Lägern – ein geologischer «Glücksfall»

Wer denkt, dass Naturwissenschaftler wie Lambert staubtrocken sind, wird eines Besseren belehrt. «Weil ich zu Nagra-Zeiten oft mit Leuten in Diskussion stand, die Geologie einen alten Hut interessierte, habe ich meine eigenen Kommunikationsmittel entwickelt», bekundet der topfitte Senior und zieht mit verschmitztem Lächeln ein Gebilde aus verschiedenfarbigen aufeinandergeschichteten Putzlappen aus seiner Tasche.

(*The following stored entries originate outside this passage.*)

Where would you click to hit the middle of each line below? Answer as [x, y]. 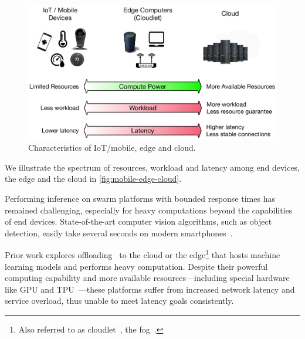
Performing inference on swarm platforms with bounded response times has [140, 198]
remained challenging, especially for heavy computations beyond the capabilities [149, 210]
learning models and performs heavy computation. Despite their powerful [136, 266]
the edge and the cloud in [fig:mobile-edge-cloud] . [93, 179]
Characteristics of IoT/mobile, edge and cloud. [112, 148]
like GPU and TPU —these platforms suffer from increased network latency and [150, 289]
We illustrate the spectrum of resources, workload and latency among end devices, [152, 167]
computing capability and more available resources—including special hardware [147, 278]
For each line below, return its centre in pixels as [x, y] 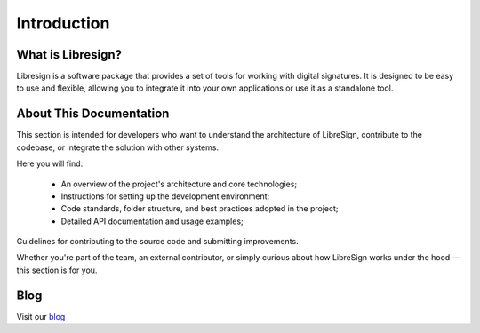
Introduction [63, 23]
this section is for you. [57, 270]
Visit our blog [41, 316]
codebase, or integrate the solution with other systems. [118, 147]
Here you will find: [50, 163]
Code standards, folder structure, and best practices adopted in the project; [200, 209]
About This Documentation [93, 114]
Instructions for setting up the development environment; [165, 196]
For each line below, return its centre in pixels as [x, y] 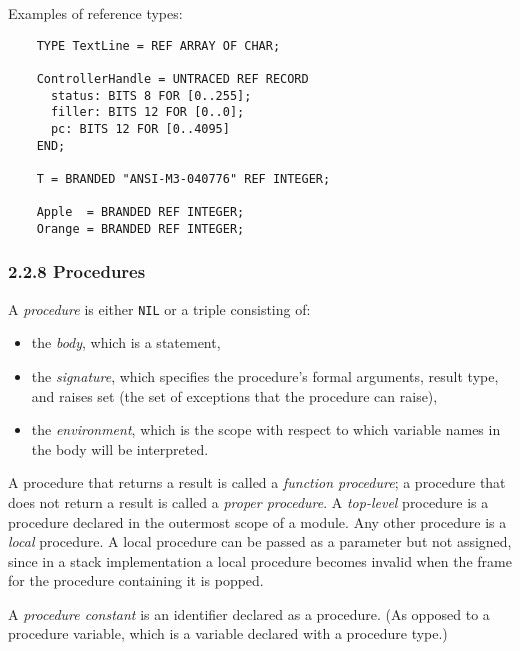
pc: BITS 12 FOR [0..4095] [140, 128]
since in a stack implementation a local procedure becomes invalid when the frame [260, 560]
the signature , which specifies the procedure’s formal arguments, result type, [265, 375]
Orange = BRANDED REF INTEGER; [140, 228]
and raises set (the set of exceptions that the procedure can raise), [234, 395]
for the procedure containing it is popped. [136, 580]
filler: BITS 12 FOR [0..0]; [147, 112]
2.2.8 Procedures [77, 271]
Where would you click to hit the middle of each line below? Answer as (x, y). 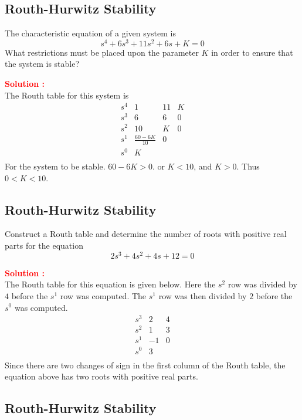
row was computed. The (103, 295)
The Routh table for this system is (67, 95)
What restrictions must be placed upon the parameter (102, 52)
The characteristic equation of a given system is (91, 33)
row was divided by (262, 284)
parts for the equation (44, 245)
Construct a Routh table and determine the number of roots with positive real (146, 234)
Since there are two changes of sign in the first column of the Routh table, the (145, 365)
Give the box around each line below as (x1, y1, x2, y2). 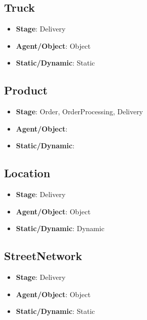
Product (4, 82, 48, 98)
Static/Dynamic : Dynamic (16, 223, 105, 234)
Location (4, 165, 51, 181)
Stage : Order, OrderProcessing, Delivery (16, 106, 143, 117)
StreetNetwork (4, 248, 82, 264)
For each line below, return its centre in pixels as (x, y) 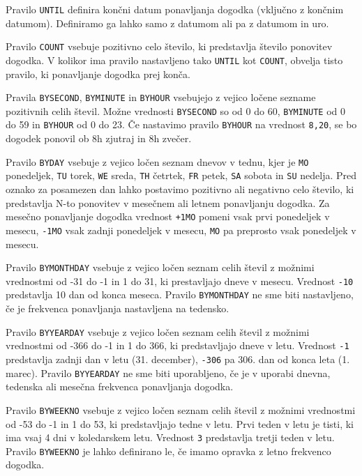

Er schiebt sie zusammen und versucht damit anschaulich zu machen, wie die Kollision der afrikanischen mit der eurasischen Kontinentalplatte die geologische Auffaltung der Alpen bildete. Und damit auch den Jura, dessen östlichster Ausläufer die Lägern sind.

«Die Kombination von Lägern und Flusserosion der Limmat ist ein geologischer Glücksfall», sagt er und strahlt über das ganze Gesicht, «es ist einer der wenigen Orte, wo sich die Erdgeschichte der Nordschweiz mit unterschiedlichsten Gesteinsschichten an der Oberfläche offenbart.»

Dem Leben mit Humor und heiterer Gelassenheit begegnen

Natürlich ist auch darüber in «Erdgeschichte und Landschaften im Kanton Aargau» zu lesen. Und es gibt viele weitere Ausflugstipps zu speziell interessanten Gesteinsformationen, die gut erschlossen und für jedermann sichtbar sind. Lamberts Begeisterung für die Geologie ist ungebrochen. Aber er liebt auch die Komik von Loriot und Cartoons von Tim und Struppi oder Asterix.

Dem Leben mit Humor und heiterer Gelassenheit zu begegnen ist das Credo des gebürtigen Badeners. Das gelang nicht immer. Vor 20 Jahren starb seine Frau, mit der er eine Tochter hat, an Krebs. «Das war die grösste Zäsur in meinem Leben», meint Lambert. Und auch wenn er seiner Geburtsstadt treu geblieben ist, packt ihn doch manchmal das Fernweh. Dann erkundet er die Weltmeere als Passagier auf einem Frachtschiff.